What I’m looking at now is the question of how women’s experiences change the conversation. How do you hold police accountable for assaulting women of color in the same way that you hold them accountable for use of excessive force? How does excessive force affect women differently? Most departments have no policy about limitations of force against pregnant women. It’s not about just saying another name at a rally. But it’s about shifting the focus and the demands we make, and the reforms we pursue, and really rethinking approaches to all of this.
TCR: What are some examples of the changes you espouse?
Ritchie: It can range from very specific things like rethinking mandatory arrest policies, which grows out of concern that domestic violence isn’t taken seriously enough. Police don’t really change how they behave when they respond to calls for help. Black women often are treated as perpetrators rather than survivors of violence. Eliminate that mandatory arrest policy. That would involve a more holistic, community-based approach. It involves the community asking, “What is contributing to this violence? What makes it seem OK to abuse someone in a private relationship? How can we take responsibility for that, instead of calling the police? How can people in the community rally to stop that?”
There are examples of communities that have domestic violence response teams. If you speak to elders in some communities, you’ll hear them say there was a time when the family sat down and said, “This will not happen again” to the perpetrator.
TCR: Where are there active examples of that?
Ritchie: I don’t necessarily want to point these out as models, per se, but Spirit House in Durham, N.C. does just what I was talking about. Creative Interventions has a handbook about how to respond to domestic and other violence in your community. The Audre Lorde Project in Brooklyn has created a program for LGBT people around police violence and community crimes. Those are just a few examples.
TCR: You’ve pointed out some differences in the #MeToo and #SayHername movements.
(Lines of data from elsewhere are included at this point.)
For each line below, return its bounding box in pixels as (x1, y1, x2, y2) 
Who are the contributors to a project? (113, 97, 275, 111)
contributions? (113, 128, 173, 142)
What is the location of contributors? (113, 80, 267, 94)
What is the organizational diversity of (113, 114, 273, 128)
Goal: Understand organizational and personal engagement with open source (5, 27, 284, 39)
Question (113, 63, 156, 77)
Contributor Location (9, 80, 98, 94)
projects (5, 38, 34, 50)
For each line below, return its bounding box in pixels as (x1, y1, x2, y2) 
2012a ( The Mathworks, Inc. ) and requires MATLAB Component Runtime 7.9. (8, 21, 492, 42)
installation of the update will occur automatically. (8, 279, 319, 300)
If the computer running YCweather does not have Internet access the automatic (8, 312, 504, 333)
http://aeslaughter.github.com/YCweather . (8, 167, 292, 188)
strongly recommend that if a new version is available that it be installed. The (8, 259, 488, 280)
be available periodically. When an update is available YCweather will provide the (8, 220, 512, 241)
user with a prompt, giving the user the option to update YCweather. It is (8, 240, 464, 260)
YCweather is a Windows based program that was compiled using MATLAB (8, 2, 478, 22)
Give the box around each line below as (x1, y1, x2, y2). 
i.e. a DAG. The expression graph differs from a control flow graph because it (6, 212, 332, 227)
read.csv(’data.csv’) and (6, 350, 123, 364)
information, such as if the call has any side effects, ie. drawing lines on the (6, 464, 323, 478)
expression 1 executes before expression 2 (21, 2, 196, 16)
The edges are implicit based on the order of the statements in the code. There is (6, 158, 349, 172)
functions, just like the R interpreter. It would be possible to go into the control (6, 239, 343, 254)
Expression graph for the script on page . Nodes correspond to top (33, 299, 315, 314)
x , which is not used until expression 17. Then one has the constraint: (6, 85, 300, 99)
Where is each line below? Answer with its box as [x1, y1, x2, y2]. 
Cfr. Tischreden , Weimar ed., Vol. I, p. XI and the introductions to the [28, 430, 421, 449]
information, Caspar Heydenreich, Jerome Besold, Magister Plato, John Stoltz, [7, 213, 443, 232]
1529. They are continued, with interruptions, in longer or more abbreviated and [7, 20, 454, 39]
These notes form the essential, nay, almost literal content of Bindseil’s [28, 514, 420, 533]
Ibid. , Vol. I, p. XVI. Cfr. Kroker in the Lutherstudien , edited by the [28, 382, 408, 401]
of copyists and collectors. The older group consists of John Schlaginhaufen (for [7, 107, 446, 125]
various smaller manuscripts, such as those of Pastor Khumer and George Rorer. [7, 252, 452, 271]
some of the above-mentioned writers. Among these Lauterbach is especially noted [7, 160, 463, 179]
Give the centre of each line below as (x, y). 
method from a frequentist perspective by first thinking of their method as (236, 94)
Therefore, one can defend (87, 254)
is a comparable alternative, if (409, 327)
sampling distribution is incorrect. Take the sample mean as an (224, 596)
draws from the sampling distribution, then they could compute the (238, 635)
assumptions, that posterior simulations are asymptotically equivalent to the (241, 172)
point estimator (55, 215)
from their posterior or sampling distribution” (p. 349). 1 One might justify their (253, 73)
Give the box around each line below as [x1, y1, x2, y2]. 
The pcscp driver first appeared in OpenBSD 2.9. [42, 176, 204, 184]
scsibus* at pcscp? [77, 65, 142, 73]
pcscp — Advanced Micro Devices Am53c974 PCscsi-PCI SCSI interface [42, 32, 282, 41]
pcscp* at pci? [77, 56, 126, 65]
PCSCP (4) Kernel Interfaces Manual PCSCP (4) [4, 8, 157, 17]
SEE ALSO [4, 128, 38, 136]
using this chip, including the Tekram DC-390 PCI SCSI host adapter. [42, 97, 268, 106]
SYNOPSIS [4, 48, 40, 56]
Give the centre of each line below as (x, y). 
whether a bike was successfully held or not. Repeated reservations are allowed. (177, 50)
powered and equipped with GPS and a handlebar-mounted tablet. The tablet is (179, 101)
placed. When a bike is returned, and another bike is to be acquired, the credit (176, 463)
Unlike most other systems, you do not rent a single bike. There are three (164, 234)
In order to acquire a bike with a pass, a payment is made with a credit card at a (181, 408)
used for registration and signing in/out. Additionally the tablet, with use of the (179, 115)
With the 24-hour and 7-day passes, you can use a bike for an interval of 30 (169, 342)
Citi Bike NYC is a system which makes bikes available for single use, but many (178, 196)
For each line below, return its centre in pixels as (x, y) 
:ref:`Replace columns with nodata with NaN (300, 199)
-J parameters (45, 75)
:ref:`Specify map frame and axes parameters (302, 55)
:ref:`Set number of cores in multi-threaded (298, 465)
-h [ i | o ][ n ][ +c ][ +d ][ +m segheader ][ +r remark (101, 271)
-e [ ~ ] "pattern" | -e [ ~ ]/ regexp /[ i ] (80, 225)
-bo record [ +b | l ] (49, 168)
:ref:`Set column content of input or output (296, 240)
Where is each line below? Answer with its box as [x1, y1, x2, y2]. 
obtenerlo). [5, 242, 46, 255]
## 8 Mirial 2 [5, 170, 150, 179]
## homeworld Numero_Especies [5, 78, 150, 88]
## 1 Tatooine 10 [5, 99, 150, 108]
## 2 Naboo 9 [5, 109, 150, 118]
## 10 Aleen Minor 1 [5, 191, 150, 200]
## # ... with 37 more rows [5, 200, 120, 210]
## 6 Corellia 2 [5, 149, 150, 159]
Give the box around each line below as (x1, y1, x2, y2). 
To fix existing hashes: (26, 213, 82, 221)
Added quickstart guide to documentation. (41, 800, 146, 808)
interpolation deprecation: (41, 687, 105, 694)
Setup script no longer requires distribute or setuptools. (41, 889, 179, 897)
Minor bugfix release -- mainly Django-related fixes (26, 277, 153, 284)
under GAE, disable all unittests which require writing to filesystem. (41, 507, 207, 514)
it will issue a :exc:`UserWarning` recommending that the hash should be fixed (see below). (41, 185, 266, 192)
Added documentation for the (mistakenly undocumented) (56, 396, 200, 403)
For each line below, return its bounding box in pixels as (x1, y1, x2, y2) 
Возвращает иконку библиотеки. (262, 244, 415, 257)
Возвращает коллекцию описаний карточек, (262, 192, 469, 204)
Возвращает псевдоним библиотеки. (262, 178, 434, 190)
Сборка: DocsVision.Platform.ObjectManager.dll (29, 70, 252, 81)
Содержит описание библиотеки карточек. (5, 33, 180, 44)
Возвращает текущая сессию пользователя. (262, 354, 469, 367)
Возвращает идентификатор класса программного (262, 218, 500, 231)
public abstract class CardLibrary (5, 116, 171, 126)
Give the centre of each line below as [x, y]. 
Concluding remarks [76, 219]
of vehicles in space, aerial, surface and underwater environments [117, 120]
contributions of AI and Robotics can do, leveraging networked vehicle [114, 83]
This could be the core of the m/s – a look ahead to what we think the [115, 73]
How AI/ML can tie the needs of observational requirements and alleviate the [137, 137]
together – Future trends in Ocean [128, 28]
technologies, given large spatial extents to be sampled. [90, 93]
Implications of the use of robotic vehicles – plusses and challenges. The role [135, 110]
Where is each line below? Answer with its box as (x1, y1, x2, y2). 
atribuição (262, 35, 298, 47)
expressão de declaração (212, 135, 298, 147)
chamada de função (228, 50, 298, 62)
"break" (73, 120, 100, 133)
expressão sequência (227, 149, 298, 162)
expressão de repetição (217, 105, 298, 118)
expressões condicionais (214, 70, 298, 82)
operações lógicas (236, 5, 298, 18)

Ritchie: My recent op-ed for The Washington Post highlighted the reality that this heightened national conversation on sexual violence needs to shine the spotlight on sexual violence by police officers. To the extent that we are raising our hands and saying “me, too” we need to have a response regarding women of color who are assaulted by the very people we’re supposed to turn to protect us, but who are getting away with these crimes.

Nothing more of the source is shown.